═════ INPUT FOR THIS TASK ═════

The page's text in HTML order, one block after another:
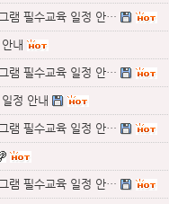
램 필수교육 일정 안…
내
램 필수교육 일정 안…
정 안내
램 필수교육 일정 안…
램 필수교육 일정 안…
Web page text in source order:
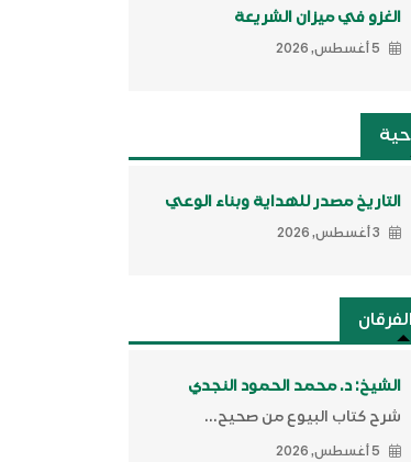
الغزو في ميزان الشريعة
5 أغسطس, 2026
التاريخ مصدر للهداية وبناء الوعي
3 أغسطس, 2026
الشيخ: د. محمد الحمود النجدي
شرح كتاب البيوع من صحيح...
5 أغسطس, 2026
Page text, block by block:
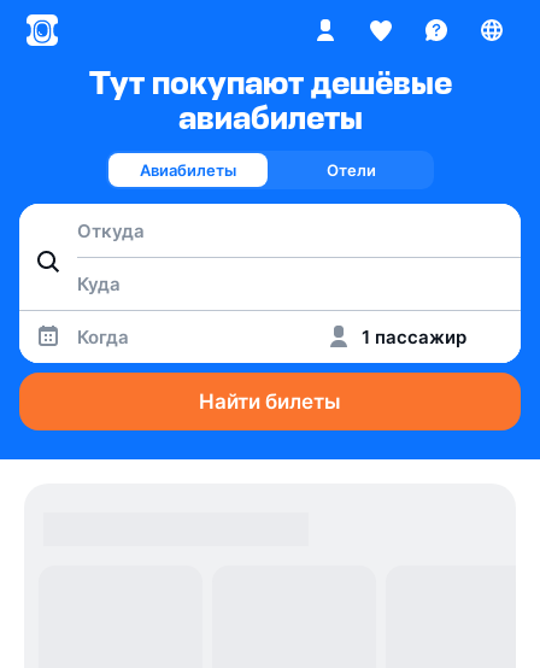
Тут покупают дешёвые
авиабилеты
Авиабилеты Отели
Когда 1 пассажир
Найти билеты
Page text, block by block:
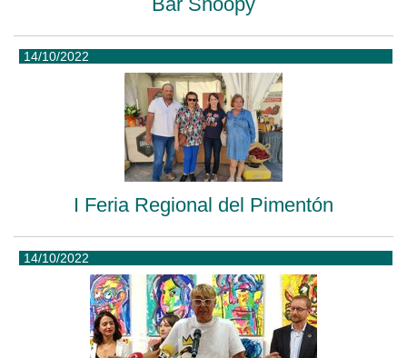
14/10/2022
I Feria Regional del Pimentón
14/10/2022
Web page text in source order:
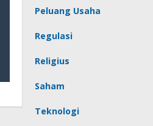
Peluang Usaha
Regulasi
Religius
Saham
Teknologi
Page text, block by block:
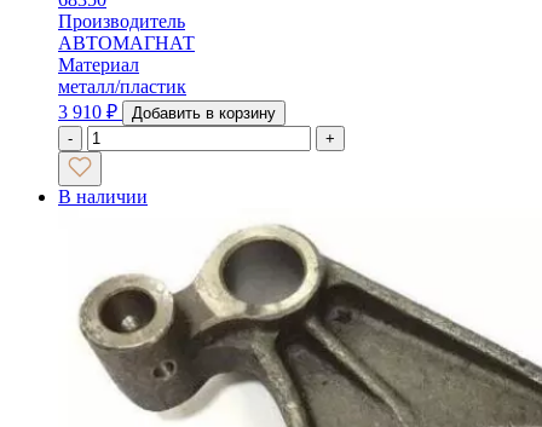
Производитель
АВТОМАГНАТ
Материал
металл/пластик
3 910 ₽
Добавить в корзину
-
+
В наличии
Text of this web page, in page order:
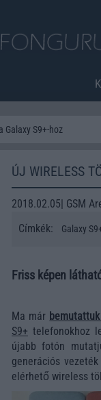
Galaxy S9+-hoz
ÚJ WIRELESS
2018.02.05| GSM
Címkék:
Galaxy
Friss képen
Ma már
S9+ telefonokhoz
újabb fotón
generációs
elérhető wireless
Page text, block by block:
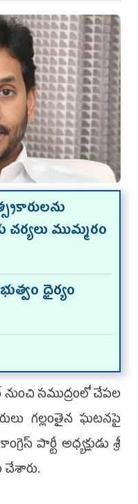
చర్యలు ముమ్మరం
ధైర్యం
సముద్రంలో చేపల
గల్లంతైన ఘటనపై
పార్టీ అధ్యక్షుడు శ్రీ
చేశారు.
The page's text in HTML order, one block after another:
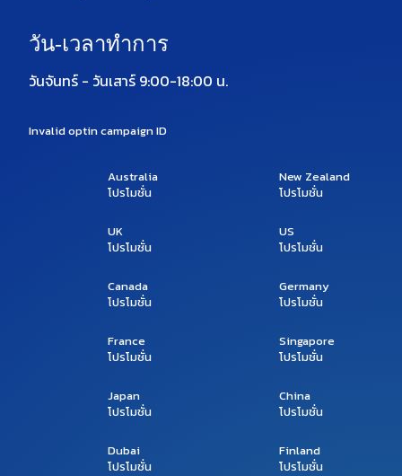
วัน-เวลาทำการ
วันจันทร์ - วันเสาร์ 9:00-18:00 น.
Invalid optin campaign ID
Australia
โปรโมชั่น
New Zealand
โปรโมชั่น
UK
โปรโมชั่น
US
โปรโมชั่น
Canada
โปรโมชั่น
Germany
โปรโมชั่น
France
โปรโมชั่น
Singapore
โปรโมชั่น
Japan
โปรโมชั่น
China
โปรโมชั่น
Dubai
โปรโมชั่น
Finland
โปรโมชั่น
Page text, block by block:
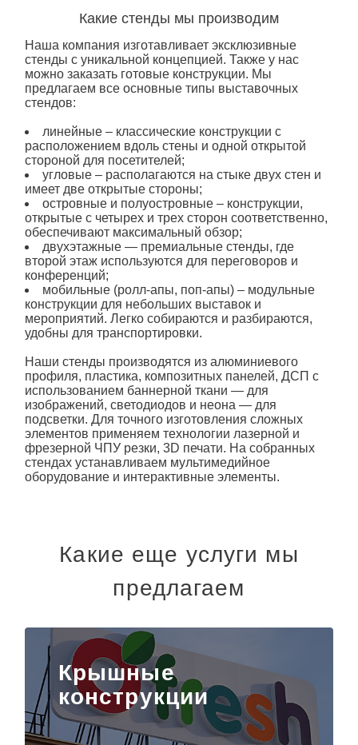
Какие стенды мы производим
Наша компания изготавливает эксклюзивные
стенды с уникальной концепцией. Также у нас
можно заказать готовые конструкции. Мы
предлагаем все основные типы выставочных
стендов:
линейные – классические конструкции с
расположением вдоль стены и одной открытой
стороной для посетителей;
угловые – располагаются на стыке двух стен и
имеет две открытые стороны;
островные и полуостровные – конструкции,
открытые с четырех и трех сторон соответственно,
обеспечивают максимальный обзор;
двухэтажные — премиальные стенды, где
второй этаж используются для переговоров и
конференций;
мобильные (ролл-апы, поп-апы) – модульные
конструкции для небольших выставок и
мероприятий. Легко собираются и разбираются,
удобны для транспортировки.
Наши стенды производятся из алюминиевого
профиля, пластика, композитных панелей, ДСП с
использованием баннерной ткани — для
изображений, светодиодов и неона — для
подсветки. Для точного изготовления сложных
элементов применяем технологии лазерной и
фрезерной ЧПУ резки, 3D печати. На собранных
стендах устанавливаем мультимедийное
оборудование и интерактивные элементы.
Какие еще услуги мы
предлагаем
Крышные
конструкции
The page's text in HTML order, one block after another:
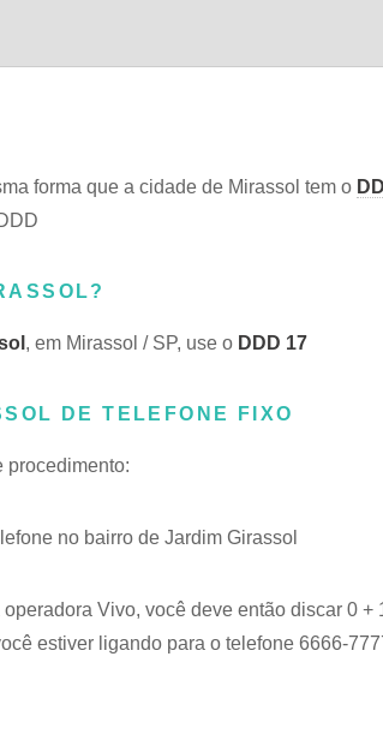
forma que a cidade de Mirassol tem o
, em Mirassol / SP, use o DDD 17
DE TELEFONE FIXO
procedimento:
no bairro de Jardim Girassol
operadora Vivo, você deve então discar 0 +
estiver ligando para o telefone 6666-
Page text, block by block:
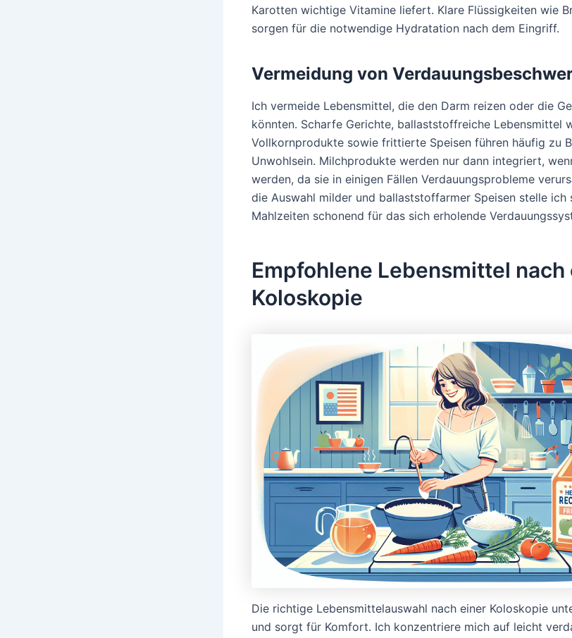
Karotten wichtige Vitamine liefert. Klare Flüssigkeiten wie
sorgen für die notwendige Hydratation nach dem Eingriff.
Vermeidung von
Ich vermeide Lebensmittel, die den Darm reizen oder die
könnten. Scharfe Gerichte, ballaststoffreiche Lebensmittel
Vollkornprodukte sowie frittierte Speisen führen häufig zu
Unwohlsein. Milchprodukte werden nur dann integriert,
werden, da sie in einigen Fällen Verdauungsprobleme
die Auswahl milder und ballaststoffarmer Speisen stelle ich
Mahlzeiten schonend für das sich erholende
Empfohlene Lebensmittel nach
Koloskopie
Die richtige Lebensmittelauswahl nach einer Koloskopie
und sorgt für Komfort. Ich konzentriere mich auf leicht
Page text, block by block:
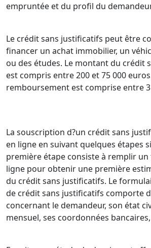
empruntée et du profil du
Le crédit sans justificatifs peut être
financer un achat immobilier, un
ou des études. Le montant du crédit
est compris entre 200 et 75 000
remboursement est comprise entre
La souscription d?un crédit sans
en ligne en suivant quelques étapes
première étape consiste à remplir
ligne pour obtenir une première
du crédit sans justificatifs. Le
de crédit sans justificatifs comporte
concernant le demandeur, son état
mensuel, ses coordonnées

═════

◆ **WHAT IS EXPECTED**
Where a record holds a picture, leave the picture out and restate the rest word for word.

◆ **REPLY**
The page's text in HTML order, one block after another:
램 필수교육 일정 안…
내
램 필수교육 일정 안…
정 안내
램 필수교육 일정 안…
램 필수교육 일정 안…
Web page text in source order:
الغزو في ميزان الشريعة
5 أغسطس, 2026
التاريخ مصدر للهداية وبناء الوعي
3 أغسطس, 2026
الشيخ: د. محمد الحمود النجدي
شرح كتاب البيوع من صحيح...
5 أغسطس, 2026
Page text, block by block:
Тут покупают дешёвые
авиабилеты
Авиабилеты Отели
Когда 1 пассажир
Найти билеты
Page text, block by block:
14/10/2022
I Feria Regional del Pimentón
14/10/2022
Web page text in source order:
Peluang Usaha
Regulasi
Religius
Saham
Teknologi
Page text, block by block:
Производитель
АВТОМАГНАТ
Материал
металл/пластик
3 910 ₽
Добавить в корзину
-
+
В наличии
Text of this web page, in page order:
Galaxy S9+-hoz
ÚJ WIRELESS
2018.02.05| GSM
Címkék:
Galaxy
Friss képen
Ma már
S9+ telefonokhoz
újabb fotón
generációs
elérhető wireless
Page text, block by block:
చర్యలు ముమ్మరం
ధైర్యం
సముద్రంలో చేపల
గల్లంతైన ఘటనపై
పార్టీ అధ్యక్షుడు శ్రీ
చేశారు.
The page's text in HTML order, one block after another:
วัน-เวลาทำการ
วันจันทร์ - วันเสาร์ 9:00-18:00 น.
Invalid optin campaign ID
Australia
โปรโมชั่น
New Zealand
โปรโมชั่น
UK
โปรโมชั่น
US
โปรโมชั่น
Canada
โปรโมชั่น
Germany
โปรโมชั่น
France
โปรโมชั่น
Singapore
โปรโมชั่น
Japan
โปรโมชั่น
China
โปรโมชั่น
Dubai
โปรโมชั่น
Finland
โปรโมชั่น
Page text, block by block:
Какие стенды мы производим
Наша компания изготавливает эксклюзивные
стенды с уникальной концепцией. Также у нас
можно заказать готовые конструкции. Мы
предлагаем все основные типы выставочных
стендов:
линейные – классические конструкции с
расположением вдоль стены и одной открытой
стороной для посетителей;
угловые – располагаются на стыке двух стен и
имеет две открытые стороны;
островные и полуостровные – конструкции,
открытые с четырех и трех сторон соответственно,
обеспечивают максимальный обзор;
двухэтажные — премиальные стенды, где
второй этаж используются для переговоров и
конференций;
мобильные (ролл-апы, поп-апы) – модульные
конструкции для небольших выставок и
мероприятий. Легко собираются и разбираются,
удобны для транспортировки.
Наши стенды производятся из алюминиевого
профиля, пластика, композитных панелей, ДСП с
использованием баннерной ткани — для
изображений, светодиодов и неона — для
подсветки. Для точного изготовления сложных
элементов применяем технологии лазерной и
фрезерной ЧПУ резки, 3D печати. На собранных
стендах устанавливаем мультимедийное
оборудование и интерактивные элементы.
Какие еще услуги мы
предлагаем
Крышные
конструкции
The page's text in HTML order, one block after another:
forma que a cidade de Mirassol tem o
, em Mirassol / SP, use o DDD 17
DE TELEFONE FIXO
procedimento:
no bairro de Jardim Girassol
operadora Vivo, você deve então discar 0 +
estiver ligando para o telefone 6666-
Page text, block by block:
Karotten wichtige Vitamine liefert. Klare Flüssigkeiten wie
sorgen für die notwendige Hydratation nach dem Eingriff.
Vermeidung von
Ich vermeide Lebensmittel, die den Darm reizen oder die
könnten. Scharfe Gerichte, ballaststoffreiche Lebensmittel
Vollkornprodukte sowie frittierte Speisen führen häufig zu
Unwohlsein. Milchprodukte werden nur dann integriert,
werden, da sie in einigen Fällen Verdauungsprobleme
die Auswahl milder und ballaststoffarmer Speisen stelle ich
Mahlzeiten schonend für das sich erholende
Empfohlene Lebensmittel nach
Koloskopie
Die richtige Lebensmittelauswahl nach einer Koloskopie
und sorgt für Komfort. Ich konzentriere mich auf leicht
Page text, block by block:
empruntée et du profil du
Le crédit sans justificatifs peut être
financer un achat immobilier, un
ou des études. Le montant du crédit
est compris entre 200 et 75 000
remboursement est comprise entre
La souscription d?un crédit sans
en ligne en suivant quelques étapes
première étape consiste à remplir
ligne pour obtenir une première
du crédit sans justificatifs. Le
de crédit sans justificatifs comporte
concernant le demandeur, son état
mensuel, ses coordonnées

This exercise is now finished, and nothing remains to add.